_GIVEN DATA_
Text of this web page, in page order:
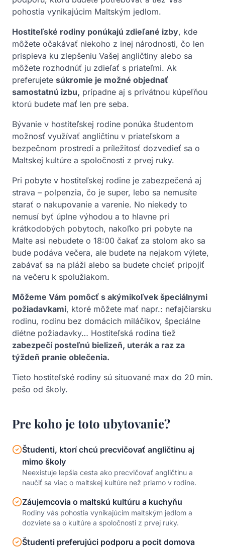
pohostia vynikajúcim Maltským jedlom.
Hostiteľské rodiny ponúkajú zdieľané izby, kde
môžete očakávať niekoho z inej národnosti, čo len
prispieva ku zlepšeniu Vašej angličtiny alebo sa
môžete rozhodnúť ju zdieľať s priateľmi. Ak
preferujete súkromie je možné objednať
samostatnú izbu, prípadne aj s privátnou kúpeľňou
ktorú budete mať len pre seba.
Bývanie v hostiteľskej rodine ponúka študentom
možnosť využívať angličtinu v priateľskom a
bezpečnom prostredí a príležitosť dozvedieť sa o
Maltskej kultúre a spoločnosti z prvej ruky.
Pri pobyte v hostiteľskej rodine je zabezpečená aj
strava – polpenzia, čo je super, lebo sa nemusíte
starať o nakupovanie a varenie. No niekedy to
nemusí byť úplne výhodou a to hlavne pri
krátkodobých pobytoch, nakoľko pri pobyte na
Malte asi nebudete o 18:00 čakať za stolom ako sa
bude podáva večera, ale budete na nejakom výlete,
zabávať sa na pláži alebo sa budete chcieť pripojiť
na večeru k spolužiakom.
Môžeme Vám pomôcť s akýmikoľvek špeciálnymi
požiadavkami, ktoré môžete mať napr.: nefajčiarsku
rodinu, rodinu bez domácich miláčikov, špeciálne
diétne požiadavky… Hostiteľská rodina tiež
zabezpečí posteľnú bielizeň, uterák a raz za
týždeň pranie oblečenia.
Tieto hostiteľské rodiny sú situované max do 20 min.
pešo od školy.
Pre koho je toto ubytovanie?
Študenti, ktorí chcú precvičovať angličtinu aj
mimo školy
Neexistuje lepšia cesta ako precvičovať angličtinu a
naučiť sa viac o maltskej kultúre než priamo v rodine.
Záujemcovia o maltskú kultúru a kuchyňu
Rodiny vás pohostia vynikajúcim maltským jedlom a
dozviete sa o kultúre a spoločnosti z prvej ruky.
Študenti preferujúci podporu a pocit domova
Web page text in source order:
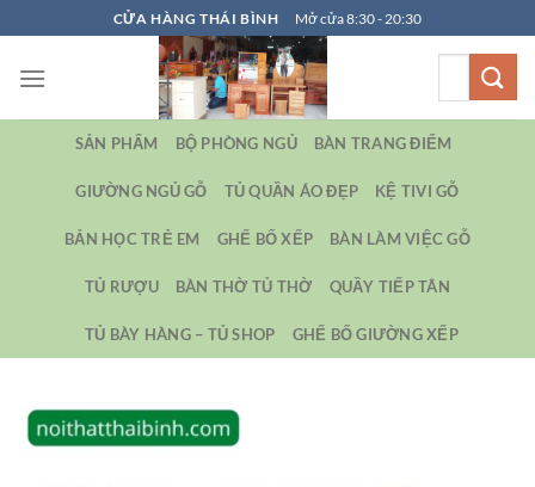
qua
nội
CỬA HÀNG THÁI BÌNH Mở cửa 8:30 - 20:30
SẢN PHẨM BỘ PHÒNG NGỦ BÀN TRANG ĐIỂM
GIƯỜNG NGỦ GỖ TỦ QUẦN ÁO ĐẸP KỆ TIVI GỖ
BẢN HỌC TRẺ EM GHẾ BỐ XẾP BÀN LÀM VIỆC GỖ
TỦ RƯỢU BÀN THỜ TỦ THỜ QUẦY TIẾP TÂN
TỦ BÀY HÀNG – TỦ SHOP GHẾ BỐ GIƯỜNG XẾP
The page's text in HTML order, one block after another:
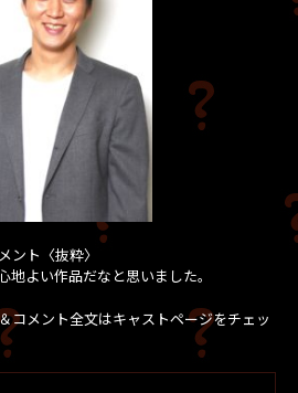
ト〈抜粋〉
よい作品だなと思いました。
メント全文はキャストページをチェッ
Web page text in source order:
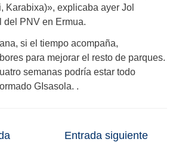
Karabixa)», explicaba ayer Jol
del PNV en Ermua.
si el tiempo acompaña,
para mejorar el resto de parques.
semanas podría estar todo
GIsasola. .
Entrada siguiente
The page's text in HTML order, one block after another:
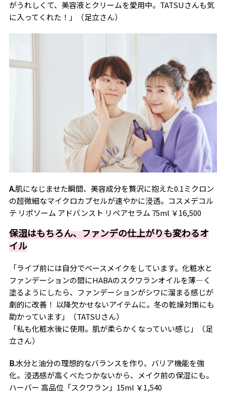
がうれしくて、美容液とクリームを愛用中。TATSUさんも気
に入ってくれた！」（足立さん）
A.肌になじませた瞬間、美容成分を贅沢に抱えた0.1ミクロン
の超微細なマイクロカプセルが速やかに浸透。コスメデコル
テ リポソーム アドバンスト リペアセラム 75ml ￥16,500
保湿はもちろん、ファンデの仕上がりも変わるオ
イル
「ライブ前には自分でベースメイクをしています。化粧水と
ファンデーションの間にHABAのスクワランオイルを薄―く
塗るようにしたら、ファンデーションがシワに溜まる感じが
劇的に改善！ 以降欠かせないアイテムに。冬の乾燥対策にも
助かっています」（TATSUさん）
「私も化粧水後に使用。肌が柔らかくなっていい感じ」（足
立さん）
B.水分と油分の理想的なバランスを作り、バリア機能を強
化。浸透感が高くべたつかないから、メイク前の保湿にも。
ハーバー 高品位「スクワラン」15ml ￥1,540
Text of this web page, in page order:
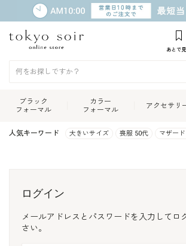
あとで
ブラック
フォーマル
カラー
フォーマル
アクセサリ
人気キーワード 大きいサイズ 喪服 50代 マザー
ログイン
メールアドレスとパスワードを入力してロ
さい。
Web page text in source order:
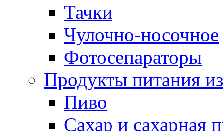
Тачки
Чулочно-носочное
Фотосепараторы
Продукты питания
Пиво
Сахар и сахарная
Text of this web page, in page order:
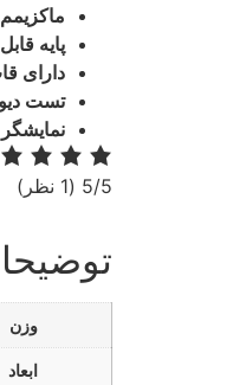
ماکزیمم
پایه
دارای
تست
‫5/5 ‫(1 نظر)
وزن
ابعاد
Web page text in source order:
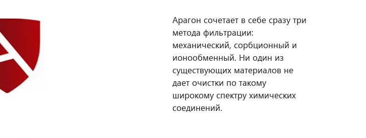
отзыв
Арагон сочетает в себе сразу три
метода фильтрации:
механический, сорбционный и
ионообменный. Ни один из
существующих материалов не
дает очистки по такому
широкому спектру химических
соединений.
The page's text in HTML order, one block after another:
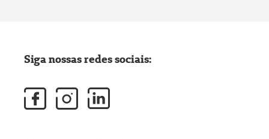
Siga nossas redes sociais:
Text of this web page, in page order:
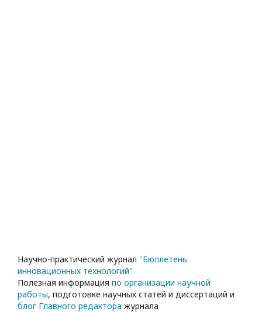
Научно-практический журнал "Бюллетень
инновационных технологий"
Полезная информация по организации научной
работы, подготовке научных статей и диссертаций и
блог Главного редактора журнала
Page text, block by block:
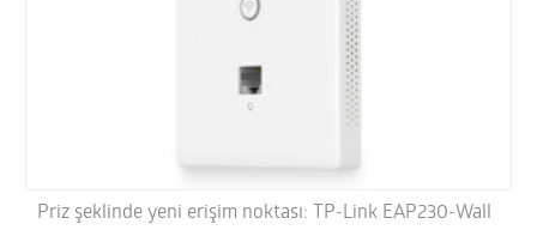
Priz şeklinde yeni erişim noktası: TP-Link EAP230-Wall

_DESCRIPTION OF THE TASK_
Starting at the first line of the data, set down each line exactly until you have copied the line with "starať o nakupovanie a varenie. No niekedy to", but leave the pictures out.

_RESULT OF THIS EXERCISE_
Text of this web page, in page order:
pohostia vynikajúcim Maltským jedlom.
Hostiteľské rodiny ponúkajú zdieľané izby, kde
môžete očakávať niekoho z inej národnosti, čo len
prispieva ku zlepšeniu Vašej angličtiny alebo sa
môžete rozhodnúť ju zdieľať s priateľmi. Ak
preferujete súkromie je možné objednať
samostatnú izbu, prípadne aj s privátnou kúpeľňou
ktorú budete mať len pre seba.
Bývanie v hostiteľskej rodine ponúka študentom
možnosť využívať angličtinu v priateľskom a
bezpečnom prostredí a príležitosť dozvedieť sa o
Maltskej kultúre a spoločnosti z prvej ruky.
Pri pobyte v hostiteľskej rodine je zabezpečená aj
strava – polpenzia, čo je super, lebo sa nemusíte
starať o nakupovanie a varenie. No niekedy to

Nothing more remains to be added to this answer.